[sheepdog] [PATCH v2 0/5] using disks to generate vnodes instead of nodes

Fri May 16 16:37:13 CEST 2014

At Fri, 16 May 2014 16:17:20 +0800,
Robin Dong wrote:
> 
> [1  <text/plain; UTF-8 (7bit)>]
> Hi, Kazutaka and Hitosh
> 
> Could you give some suggestions about this patchset ?

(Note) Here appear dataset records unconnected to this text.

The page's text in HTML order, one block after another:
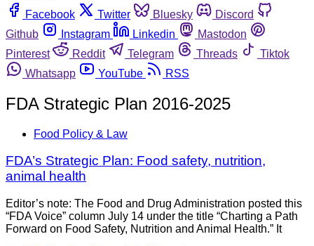
Facebook
Twitter Bluesky
Discord
Github
Instagram Linkedin
Mastodon
Pinterest
Reddit Telegram Threads
Tiktok
Whatsapp
YouTube RSS
FDA Strategic Plan 2016-2025
Food Policy & Law
FDA’s Strategic Plan: Food safety, nutrition,
animal health
Editor’s note: The Food and Drug Administration posted this
“FDA Voice” column July 14 under the title “Charting a Path
Forward on Food Safety, Nutrition and Animal Health.” It
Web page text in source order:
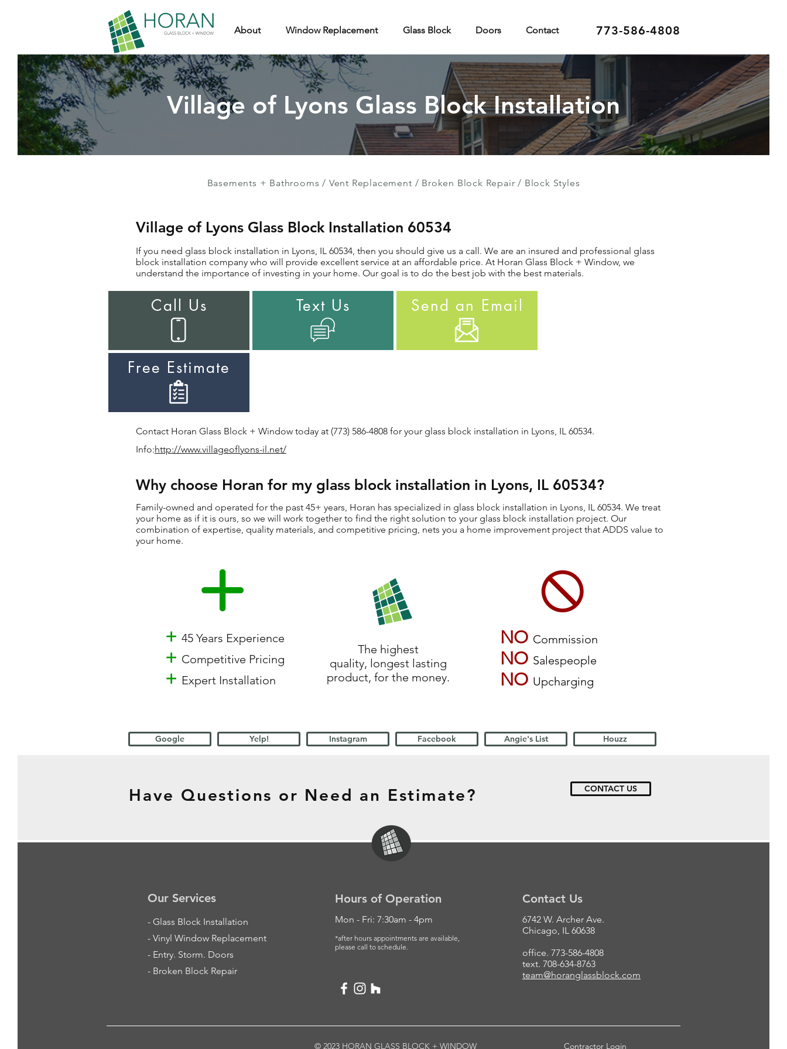
773-586-4808
About Window Replacement Glass Block Doors Contact
Village of Lyons Glass Block Installation
Basements + Bathrooms / Vent Replacement / Broken Block Repair / Block Styles
Village of Lyons Glass Block Installation 60534
If you need glass block installation in Lyons, IL 60534, then you should give us a call. We are an insured and professional glass
block installation company who will provide excellent service at an affordable price. At Horan Glass Block + Window, we
understand the importance of investing in your home. Our goal is to do the best job with the best materials.
Call Us Text Us Send an Email
Free Estimate
Contact Horan Glass Block + Window today at (773) 586-4808 for your glass block installation in Lyons, IL 60534.
Info:http://www.villageoflyons-il.net/
Why choose Horan for my glass block installation in Lyons, IL 60534?
Family-owned and operated for the past 45+ years, Horan has specialized in glass block installation in Lyons, IL 60534. We treat
your home as if it is ours, so we will work together to find the right solution to your glass block installation project. Our
combination of expertise, quality materials, and competitive pricing, nets you a home improvement project that ADDS value to
your home.
+ 45 Years Experience
+ Competitive Pricing
+ Expert Installation
NO Commission
NO Salespeople
NO Upcharging
The highest
quality, longest lasting
product, for the money.
Google Yelp! Instagram Facebook Angie's List Houzz
Our Services
- Glass Block Installation
- Vinyl Window Replacement
- Entry. Storm. Doors
- Broken Block Repair
Hours of Operation
Mon - Fri: 7:30am - 4pm
*after hours appointments are available,
please call to schedule.
Contact Us
6742 W. Archer Ave.
Chicago, IL 60638
office. 773-586-4808
text. 708-634-8763
team@horanglassblock.com
© 2023 HORAN GLASS BLOCK + WINDOW Contractor Login
Have Questions or Need an Estimate? CONTACT US
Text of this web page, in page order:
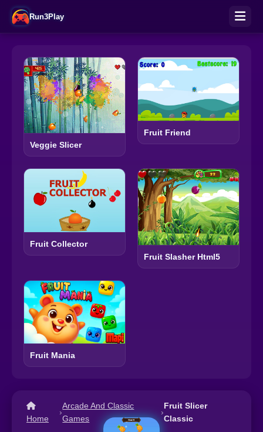
Run3Play
Veggie Slicer
Fruit Friend
Fruit Collector
Fruit Slasher Html5
Fruit Mania
Home
›
Arcade And Classic
Games
›
Fruit Slicer
Classic
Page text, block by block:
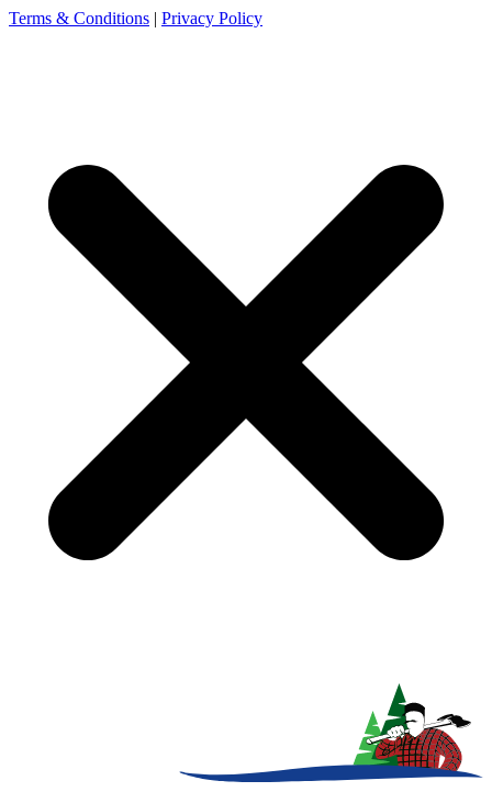
Terms & Conditions | Privacy Policy
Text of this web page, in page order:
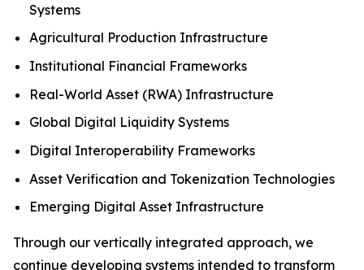
Systems
Agricultural Production Infrastructure
Institutional Financial Frameworks
Real-World Asset (RWA) Infrastructure
Global Digital Liquidity Systems
Digital Interoperability Frameworks
Asset Verification and Tokenization Technologies
Emerging Digital Asset Infrastructure
Through our vertically integrated approach, we
continue developing systems intended to transform
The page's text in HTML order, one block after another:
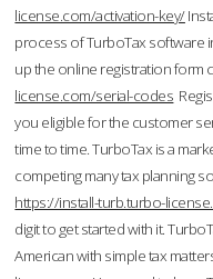
license.com/activation-key/
process of TurboTax software
up the online registration form
license.com/serial-codes
you eligible for the customer
time to time. TurboTax is a
competing many tax planning
https://install-turb.turbo-
digit to get started with it.
American with simple tax
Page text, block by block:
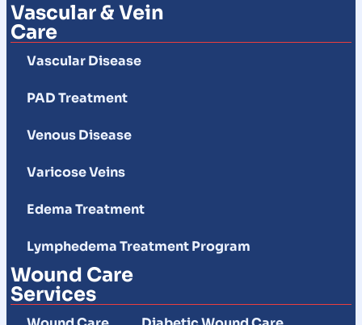
Vascular & Vein
Care
Vascular Disease
PAD Treatment
Venous Disease
Varicose Veins
Edema Treatment
Lymphedema Treatment Program
Wound Care
Services
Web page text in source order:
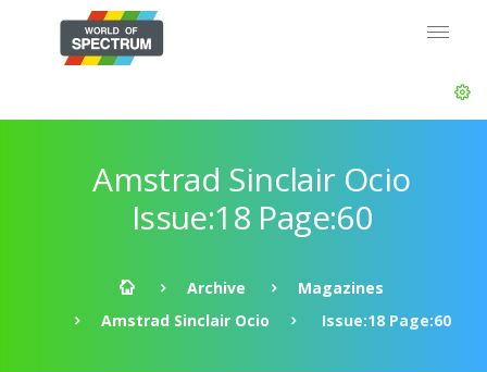
Amstrad Sinclair Ocio
Issue:18 Page:60
Archive
Magazines
Amstrad Sinclair Ocio
Issue:18 Page:60
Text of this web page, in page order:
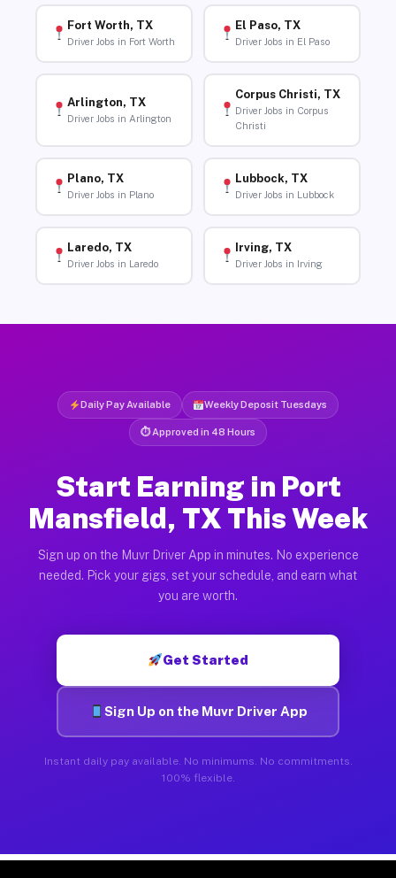
Fort Worth, TX
Driver Jobs in Fort Worth
El Paso, TX
Driver Jobs in El Paso
Arlington, TX
Driver Jobs in Arlington
Corpus Christi, TX
Driver Jobs in Corpus
Christi
Plano, TX
Driver Jobs in Plano
Lubbock, TX
Driver Jobs in Lubbock
Laredo, TX
Driver Jobs in Laredo
Irving, TX
Driver Jobs in Irving
Daily Pay Available Weekly Deposit Tuesdays
⏱ Approved in 48 Hours
Start Earning in Port
Mansfield, TX This Week
Sign up on the Muvr Driver App in minutes. No experience
needed. Pick your gigs, set your schedule, and earn what
you are worth.
Get Started
Sign Up on the Muvr Driver App
Instant daily pay available. No minimums. No commitments.
100% flexible.

I really like your idea. It must be useful for machines with bunch of
disks. Of course there are some points for improvements
(e.g. introduced #ifdefs should be removed in the future), but it
seems to be a good first step.

Reviewed-by: Hitoshi Mitake <mitake.hitoshi at lab.ntt.co.jp>

BTW, I have one request: could you update "dog cluster info" for
printing information of node changing?

Thanks,
Hitoshi

> 
> 
> 2014-05-09 16:18 GMT+08:00 Liu Yuan <namei.unix at gmail.com>:
> 
> > On Wed, May 07, 2014 at 06:25:37PM +0800, Robin Dong wrote:
> > > From: Robin Dong <sanbai at taobao.com>
> > >
> > > When a disk is fail in a sheepdog cluster, it will only moving data in
> > one node
> > > to recovery data at present. This progress is very slow if the corrupted
> > disk is
> > > very large (for example, 4TB).
> > >
> > > For example, the cluster have three nodes(node A, B, C), every node have
> > two
> > > disks, every disk's size is 4TB. The cluster is using 8:4 erasure-code.
> > > When a disk on node A is corrupted, node A will try to get 8 copies to
> > > re-generate one corrupted data. For generating 4TB data, it will fetch 4
> > * 8 =
> > > 32TB data from remote nodes which is very inefficient.
> > >
> > > The solution to accelerate the speed of recovering is using disk to
> > generate
> > > vnodes so the failing of one disk will cause whole cluster to reweight
> > and
> > > moving data.
> > >
> > > Take the example above, all the vnodes in hashing-ring is generated by
> > disk.
> > > Therefore when a disk is gone, all the vnodes after it should do the
> > recovery
> > > work, that is, almost all the disks in the cluster will undertake the
> > 4TB data.
> > > It means, the cluster will use 5 disks to store re-generating data, so
> > one disk
> > > only need to receive 4 / 5 = 0.8TB data.
> > >
> >
> > Kazutaka and Hitosh, any comments? Provide an means to allow users to
> > configure
> > disk instead of the whole node as the basic ring unit might be intereted
> > to some
> > users who care about more recovery performance.
> >
> > Thanks
> > Yuan
> >
> 
> 
> 
> -- 
> --
> Best Regard
> Robin Dong
> [2  <text/html; UTF-8 (quoted-printable)>]
>